Nicholas Perez


POE::Filter::XML::RPC::Request - An abstracted XMLRPC request


    use 5.010;
    use POE::Filter::XML::RPC::Request;
    use POE::Filter::XML::RPC::Value;

    my $request = POE::Filter::XML::RPC::Request->new
            POE::Filter::XML::RPC::Value->new('Some Argument')

    say $request->method_name(); # SomeRemoteMethod
    say $request->get_parameter(1)->value(); # Some Argument


POE::Filter::XML::RPC::Request provides and abstracted XMLRPC request object to use when constructing requests to a remote server.



new() accepts two arguments, one, the method name to be used, and two, an array reference of POE::Filter::XML::RPC::Value objects that are the positional arguments to the method in question.


method_name() returns the current method name of the request. Can also take an argument that will change the method name to the provided argument.


parameters() returns an array reference of all of the Values currently stored in the request in the order they were provided. This is a zero based array.


get_parameter() takes a one based index into the positional parameters of the request. Returns the Value object at that position.


insert_parameter() takes two arguments, one, the Value object to be inserted and two, the one based index to which the Value should be associated.

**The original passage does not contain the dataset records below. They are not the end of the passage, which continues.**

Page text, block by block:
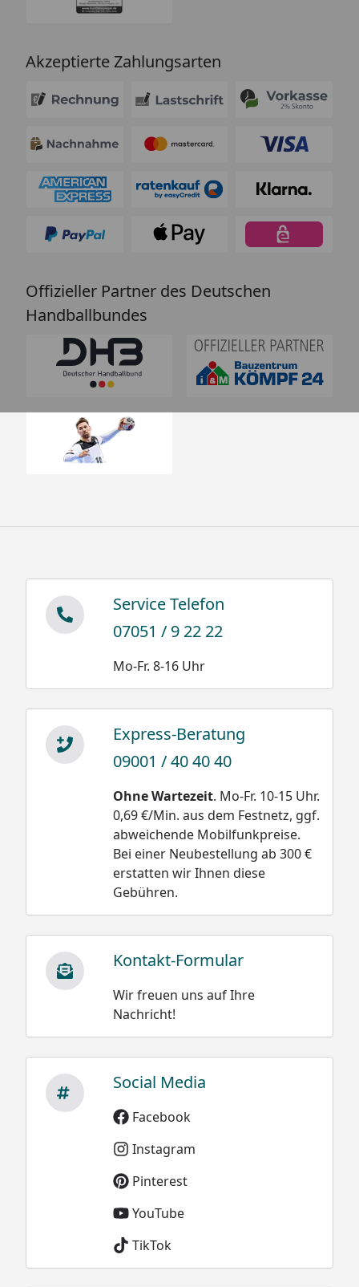
Akzeptierte Zahlungsarten
Offizieller Partner des Deutschen
Handballbundes
Service Telefon
07051 / 9 22 22
Mo-Fr. 8-16 Uhr
Express-Beratung
09001 / 40 40 40
Ohne Wartezeit. Mo-Fr. 10-15 Uhr.
0,69 €/Min. aus dem Festnetz, ggf.
abweichende Mobilfunkpreise.
Bei einer Neubestellung ab 300 €
erstatten wir Ihnen diese
Gebühren.
Kontakt-Formular
Wir freuen uns auf Ihre
Nachricht!
Social Media
Facebook
Instagram
Pinterest
YouTube
TikTok
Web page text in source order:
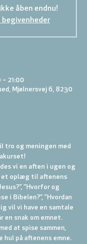
åben endnu!
begivenheder
– 21:00
Mjølnersvej 6, 8230
tro og meningen med
vi en aften i ugen og
et oplæg til aftenens
”Hvorfor og
i Bibelen?”, ”Hvordan
vil vi have en samtale
en snak om emnet.
at spise sammen,
hul på aftenens emne.
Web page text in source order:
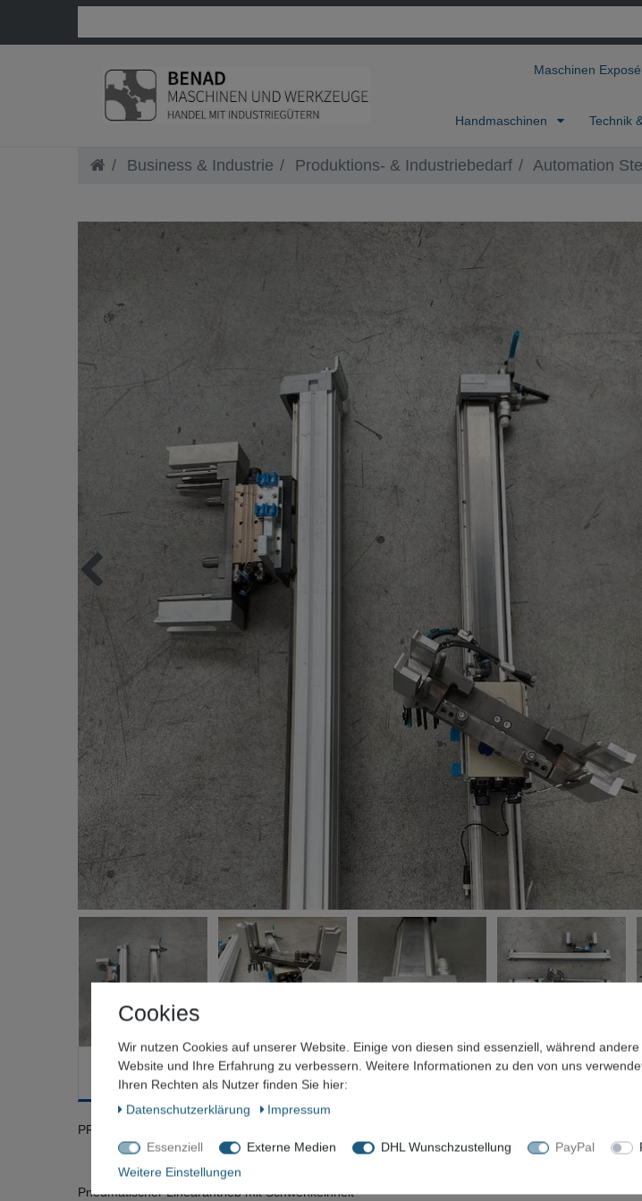
Maschinen Exposé
Handmaschinen Technik
Business & Industrie Produktions- & Industriebedarf Automation
Beschreibung Weitere Details Frage zum Artikel / Preisvorschlag
PREIS PRO STÜCK
Pneumatischer Linearantrieb mit Schwenkeinheit
Cookies
Wir nutzen Cookies auf unserer Website. Einige von diesen sind essenziell, während
Website und Ihre Erfahrung zu verbessern. Weitere Informationen zu den von uns
Ihren Rechten als Nutzer finden Sie hier:
Daten­schutz­erklärung
Impressum
Essenziell Externe Medien DHL Wunschzustellung PayPal
Weitere Einstellungen
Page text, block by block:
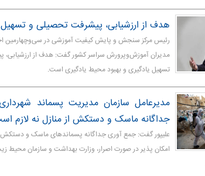
هدف از ارزشیابی، پیشرفت تحصیلی و
رئیس مرکز سنجش و پایش کیفیت آموزشی در سی‌وچهارمین
مدیران آموزش‌وپرورش سراسر کشور گفت: هدف از
تسهیل یادگیری و بهبود محیط یادگیری است.
مدیرعامل سازمان مدیریت پسماند
جداگانه ماسک و دستکش از منازل نه لازم
علیپور گفت: جمع آوری جداگانه پسماندهای ماسک و دستکش
امکان پذیر در صورت اصرار، وزارت بهداشت و سازمان محیط
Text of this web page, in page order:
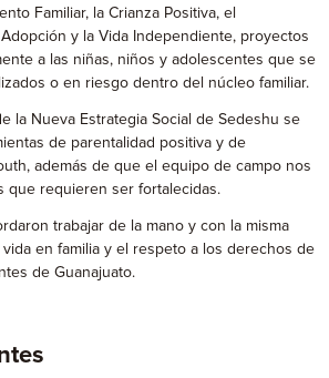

delete_parameter() takes a one based index into the positional parameters of the request. Returns the deleted Value.


add_parameter() takes a Value object as its sole argument and appends it to the end of the parameters of the request.


Request is actually a subclass of POE::Filter::XML::Node and so all of its methods, including XML::LibXML::Element's, are available for use. This could ultimately be useful to avoid marshalling all of the data out of the Node and instead apply an XPATH expression to target specifically what is desired deep within a nested structure.

The reason the parameter methods are one based indexed is because of how XPATH works and what the spec calls out for when it comes to the position() predicate.